- _REQUIRED WORK_:
In the listing below, find each line with the string "molding" and return it.

[DATA RECORDS Boundary: Start]

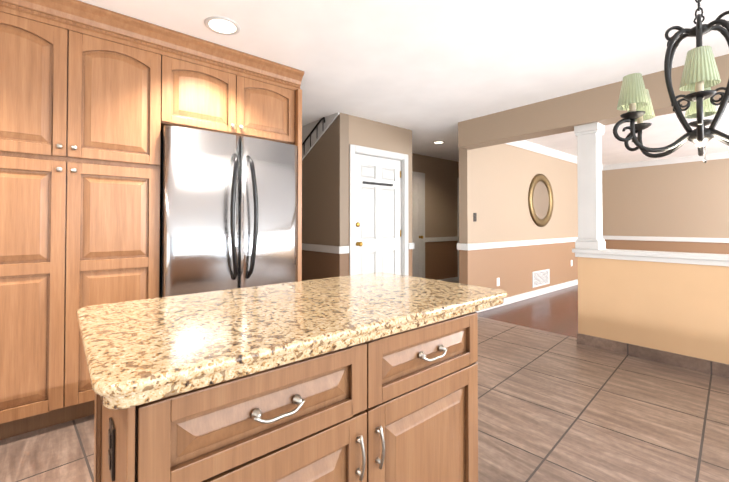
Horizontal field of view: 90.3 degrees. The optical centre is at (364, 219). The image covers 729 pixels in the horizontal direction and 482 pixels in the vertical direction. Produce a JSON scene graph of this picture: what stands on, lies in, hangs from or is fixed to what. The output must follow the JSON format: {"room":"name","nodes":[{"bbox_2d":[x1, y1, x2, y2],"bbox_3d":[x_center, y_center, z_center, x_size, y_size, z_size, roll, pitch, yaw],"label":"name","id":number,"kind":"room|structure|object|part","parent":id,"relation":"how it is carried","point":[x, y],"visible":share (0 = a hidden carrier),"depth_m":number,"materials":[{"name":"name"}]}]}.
{"room":"kitchen","nodes":[
{"label":"kitchen","id":0,"kind":"room"},
{"bbox_2d":[302,113,348,280],"bbox_3d":[-0.643,0.011,4.642,0.130,2.440,1.270,1,-1,-40],"label":"wall","id":1,"kind":"structure","parent":0,"point":[325,190],"depth_m":4.31,"materials":[{"name":"paint"}]},
{"bbox_2d":[302,117,324,154],"bbox_3d":[-0.687,-0.983,4.553,0.022,0.467,0.679,1,-1,-40],"label":"stair rail","id":2,"kind":"object","parent":1,"relation":"attached to","point":[314,128],"visible":0.81,"depth_m":4.54,"materials":[{"name":"black metal"}]},
{"bbox_2d":[302,112,338,159],"bbox_3d":[-0.697,-0.880,4.599,0.020,0.660,1.245,1,-1,-40],"label":"trim","id":3,"kind":"structure","parent":1,"relation":"attached to","point":[322,127],"depth_m":4.50,"materials":[{"name":"white paint"}]},
{"bbox_2d":[302,243,342,253],"bbox_3d":[-0.691,0.357,4.580,0.027,0.085,1.297,1,-1,-40],"label":"trim","id":4,"kind":"structure","parent":1,"relation":"attached to","point":[309,247],"depth_m":4.32,"materials":[{"name":"white paint"}]},
{"bbox_2d":[0,316,728,481],"bbox_3d":[-0.180,1.209,1.193,6.850,0.050,7.300,1,-1,-40],"label":"floor","id":5,"kind":"structure","parent":0,"point":[553,407],"depth_m":2.11,"materials":[{"name":"tile"}]},
{"bbox_2d":[0,0,303,439],"bbox_3d":[-2.223,-0.025,2.001,3.922,2.439,0.703,1,-1,-40],"label":"tall cabinet","id":6,"kind":"object","parent":5,"relation":"on","point":[94,100],"visible":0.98,"depth_m":2.13,"materials":[{"name":"brown wood"}]},
{"bbox_3d":[-2.027,-1.173,1.786,3.922,0.149,0.098,1,-1,-40],"label":"crown","id":7,"kind":"part","parent":6,"relation":"part of","materials":[{"name":"brown wood"}]},
{"bbox_2d":[159,125,296,297],"bbox_3d":[-1.095,0.301,2.861,0.976,1.810,0.773,1,-1,-40],"label":"fridge","id":8,"kind":"object","parent":5,"relation":"on","point":[228,211],"visible":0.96,"depth_m":2.55,"materials":[{"name":"grey metal"}]},
{"bbox_2d":[94,308,486,481],"bbox_3d":[-0.200,0.754,1.186,1.057,0.860,0.685,1,-1,-40],"label":"kitchen island","id":9,"kind":"object","parent":5,"relation":"on","point":[369,377],"depth_m":0.89,"materials":[{"name":"brown wood"}]},
{"bbox_2d":[108,417,114,481],"bbox_3d":[-0.589,0.534,0.842,0.008,0.116,0.070,1,-1,-40],"label":"outlet","id":10,"kind":"object","parent":9,"relation":"attached to","point":[111,431],"depth_m":0.83,"materials":[{"name":"metal"}]},
{"bbox_2d":[76,272,506,427],"bbox_3d":[-0.162,0.298,1.254,1.288,0.051,0.738,1,-1,-40],"label":"island countertop","id":11,"kind":"structure","parent":9,"relation":"on","point":[136,351],"depth_m":0.93,"materials":[{"name":"beige stone"}]},
{"bbox_2d":[349,115,411,275],"bbox_3d":[0.191,0.010,4.603,1.090,2.440,0.130,1,-1,-40],"label":"wall","id":12,"kind":"structure","parent":0,"point":[374,134],"depth_m":4.62,"materials":[{"name":"paint"}]},
{"bbox_2d":[355,154,400,274],"bbox_3d":[0.187,0.221,4.535,0.818,2.000,0.115,1,-1,-40],"label":"entry door","id":13,"kind":"structure","parent":12,"relation":"in","point":[377,214],"depth_m":4.54,"materials":[{"name":"white paint"}]},
{"bbox_3d":[0.215,0.169,4.533,0.778,1.620,0.075,1,-1,-40],"label":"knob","id":14,"kind":"part","parent":13,"relation":"part of","materials":[{"name":"white wood"}]},
{"bbox_2d":[349,144,408,275],"bbox_3d":[0.163,0.181,4.564,0.986,2.097,0.150,1,-1,-40],"label":"door frame","id":15,"kind":"structure","parent":12,"relation":"attached to","point":[368,151],"depth_m":4.54,"materials":[{"name":"white paint"}]},
{"bbox_2d":[408,243,414,248],"bbox_3d":[0.313,0.367,5.307,0.039,0.085,1.097,1,-1,-40],"label":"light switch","id":16,"kind":"structure","parent":12,"relation":"attached to","point":[410,245],"depth_m":4.86,"materials":[{"name":"white paint"}]},
{"bbox_2d":[78,0,728,164],"bbox_3d":[1.801,-1.263,2.911,12.050,0.060,7.300,1,-1,-40],"label":"ceiling","id":17,"kind":"structure","parent":0,"point":[427,72],"depth_m":2.66,"materials":[{"name":"paint"}]},
{"bbox_2d":[204,16,240,34],"bbox_3d":[-0.911,-1.236,2.325,0.218,0.008,0.218,1,-1,-40],"label":"recessed light","id":18,"kind":"object","parent":17,"relation":"in","point":[221,25],"visible":1,"depth_m":2.31,"materials":[{"name":"white paint"}]},
{"label":"bulb","id":19,"kind":"part","parent":18,"relation":"part of","materials":[{"name":"white glass"}]},
{"bbox_2d":[432,141,444,143],"bbox_3d":[1.153,-1.191,5.641,0.188,0.008,0.188,1,-1,-40],"label":"recessed light","id":20,"kind":"object","parent":17,"relation":"in","point":[437,142],"visible":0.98,"depth_m":5.64,"materials":[{"name":"white paint"}]},
{"bbox_2d":[613,0,728,162],"bbox_3d":[1.335,-0.736,1.444,0.612,1.032,0.565,1,-1,-40],"label":"chandelier","id":21,"kind":"object","parent":17,"relation":"hanging from","point":[700,78],"visible":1,"depth_m":1.45,"materials":[{"name":"black metal"}]},
{"bbox_3d":[1.106,-0.527,1.495,0.108,0.126,0.108,1,-1,-40],"label":"lamp shade","id":22,"kind":"part","parent":21,"relation":"part of","materials":[{"name":"green fabric"}]},
{"bbox_3d":[1.267,-0.525,1.667,0.108,0.126,0.108,1,-1,-40],"label":"lamp shade","id":23,"kind":"part","parent":21,"relation":"part of","materials":[{"name":"green fabric"}]},
{"bbox_3d":[1.174,-0.530,1.270,0.108,0.126,0.108,1,-1,-40],"label":"lamp shade","id":24,"kind":"part","parent":21,"relation":"part of","materials":[{"name":"green fabric"}]},
{"bbox_3d":[1.496,-0.526,1.613,0.108,0.126,0.108,1,-1,-40],"label":"lamp shade","id":25,"kind":"part","parent":21,"relation":"part of","materials":[{"name":"green fabric"}]},
{"bbox_2d":[412,153,458,279],"bbox_3d":[1.990,0.050,7.535,5.450,2.440,0.130,1,-1,-40],"label":"wall","id":26,"kind":"structure","parent":0,"point":[441,216],"depth_m":7.00,"materials":[{"name":"paint"}]},
{"bbox_2d":[412,176,422,277],"bbox_3d":[0.766,0.236,6.348,0.820,2.025,0.089,1,-1,-40],"label":"hall door","id":27,"kind":"structure","parent":26,"relation":"in","point":[417,237],"depth_m":6.55,"materials":[{"name":"white paint"}]},
{"bbox_2d":[412,171,458,281],"bbox_3d":[1.478,0.211,7.085,3.010,2.111,0.150,1,-1,-40],"label":"trim","id":28,"kind":"structure","parent":26,"relation":"attached to","point":[420,174],"depth_m":6.66,"materials":[{"name":"white paint"}]},
{"bbox_2d":[425,236,457,241],"bbox_3d":[1.506,0.390,7.020,1.030,0.085,0.022,1,-1,-40],"label":"trim","id":29,"kind":"structure","parent":26,"relation":"attached to","point":[432,239],"depth_m":6.97,"materials":[{"name":"white paint"}]},
{"bbox_2d":[440,277,457,281],"bbox_3d":[1.503,1.213,7.011,1.030,0.100,0.015,1,-1,-40],"label":"baseboard","id":30,"kind":"structure","parent":26,"relation":"attached to","point":[455,279],"depth_m":7.19,"materials":[{"name":"paint"}]},
{"bbox_2d":[454,282,577,337],"bbox_3d":[4.411,1.262,5.095,5.200,0.050,7.300,1,-1,-40],"label":"floor","id":31,"kind":"structure","parent":0,"point":[556,312],"depth_m":4.78,"materials":[{"name":"brown wood"}]},
{"bbox_2d":[459,143,577,297],"bbox_3d":[3.237,0.034,6.338,5.100,2.440,0.172,1,-1,-40],"label":"wall","id":32,"kind":"structure","parent":0,"point":[494,182],"depth_m":5.46,"materials":[{"name":"paint"}]},
{"bbox_2d":[457,243,464,249],"bbox_3d":[3.177,0.382,6.391,5.127,0.085,0.057,1,-1,-40],"label":"trim","id":33,"kind":"structure","parent":32,"relation":"attached to","point":[460,246],"depth_m":4.70,"materials":[{"name":"white paint"}]},
{"bbox_2d":[473,213,476,221],"bbox_3d":[1.452,-0.025,4.756,0.070,0.115,0.012,1,-1,-40],"label":"switch plate","id":34,"kind":"object","parent":32,"relation":"attached to","point":[474,217],"visible":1,"depth_m":4.75,"materials":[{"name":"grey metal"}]},
{"bbox_2d":[465,237,577,249],"bbox_3d":[3.252,0.380,6.275,5.090,0.085,0.037,1,-1,-40],"label":"trim","id":35,"kind":"structure","parent":32,"relation":"attached to","point":[473,246],"depth_m":5.41,"materials":[{"name":"white paint"}]},
{"bbox_2d":[476,279,577,312],"bbox_3d":[3.258,1.203,6.268,5.090,0.100,0.019,1,-1,-40],"label":"baseboard","id":36,"kind":"structure","parent":32,"relation":"attached to","point":[523,296],"depth_m":5.81,"materials":[{"name":"paint"}]},
{"bbox_3d":[2.937,-0.311,6.000,0.880,0.880,0.040,1,-1,-40],"label":"round mirror","id":37,"kind":"part","parent":32,"relation":"part of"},
{"bbox_2d":[532,269,549,287],"bbox_3d":[2.919,0.974,5.989,0.620,0.250,0.012,1,-1,-40],"label":"air vent grille","id":38,"kind":"object","parent":32,"relation":"attached to","point":[540,277],"visible":1,"depth_m":5.97,"materials":[{"name":"white metal"}]},
{"label":"glass","id":39,"kind":"part","parent":32,"relation":"part of","materials":[{"name":"beige mirror"}]},
{"bbox_2d":[505,140,604,170],"bbox_3d":[3.307,-1.137,6.302,4.860,0.100,0.080,1,-1,-40],"label":"crown molding","id":40,"kind":"structure","parent":32,"relation":"attached to","point":[530,146],"depth_m":6.04,"materials":[{"name":"white paint"}]},
{"bbox_2d":[458,54,728,149],"bbox_3d":[2.982,-1.082,2.600,0.250,0.310,5.300,1,-1,-40],"label":"header beam","id":41,"kind":"structure","parent":0,"point":[562,114],"depth_m":3.58,"materials":[{"name":"paint"}]},
{"bbox_2d":[578,257,728,363],"bbox_3d":[3.435,0.758,2.087,0.150,0.875,3.970,1,-1,-40],"label":"wall","id":42,"kind":"structure","parent":0,"point":[679,308],"depth_m":3.08,"materials":[{"name":"beige paint"}]},
{"bbox_2d":[572,248,728,266],"bbox_3d":[3.422,0.311,2.109,0.230,0.080,4.010,1,-1,-40],"label":"trim","id":43,"kind":"structure","parent":42,"relation":"on","point":[686,258],"depth_m":3.08,"materials":[{"name":"white paint"}]},
{"bbox_2d":[574,122,605,249],"bbox_3d":[2.207,-0.312,3.548,0.200,1.205,0.205,1,-1,-40],"label":"post","id":44,"kind":"object","parent":43,"relation":"on","point":[589,164],"visible":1,"depth_m":3.49,"materials":[{"name":"white paint"}]},
{"bbox_2d":[577,333,728,377],"bbox_3d":[3.370,1.145,2.033,0.012,0.100,3.980,1,-1,-40],"label":"baseboard","id":45,"kind":"structure","parent":42,"relation":"attached to","point":[698,364],"depth_m":3.07,"materials":[{"name":"stone"}]},
{"bbox_2d":[602,158,728,253],"bbox_3d":[6.335,0.039,6.747,0.150,2.440,7.300,1,-1,-40],"label":"wall","id":46,"kind":"structure","parent":0,"point":[688,199],"depth_m":7.08,"materials":[{"name":"paint"}]},
{"bbox_2d":[603,236,728,242],"bbox_3d":[6.919,0.376,5.926,0.027,0.085,5.300,1,-1,-40],"label":"trim","id":47,"kind":"structure","parent":46,"relation":"attached to","point":[642,238],"depth_m":7.05,"materials":[{"name":"white paint"}]},
{"bbox_2d":[605,152,728,169],"bbox_3d":[6.895,-1.142,5.926,0.080,0.100,5.300,1,-1,-40],"label":"crown molding","id":48,"kind":"structure","parent":46,"relation":"attached to","point":[724,155],"depth_m":7.05,"materials":[{"name":"white paint"}]}
]}

[DATA RECORDS Boundary: End]

- _ANSWER_:
{"bbox_2d":[505,140,604,170],"bbox_3d":[3.307,-1.137,6.302,4.860,0.100,0.080,1,-1,-40],"label":"crown molding","id":40,"kind":"structure","parent":32,"relation":"attached to","point":[530,146],"depth_m":6.04,"materials":[{"name":"white paint"}]},
{"bbox_2d":[605,152,728,169],"bbox_3d":[6.895,-1.142,5.926,0.080,0.100,5.300,1,-1,-40],"label":"crown molding","id":48,"kind":"structure","parent":46,"relation":"attached to","point":[724,155],"depth_m":7.05,"materials":[{"name":"white paint"}]}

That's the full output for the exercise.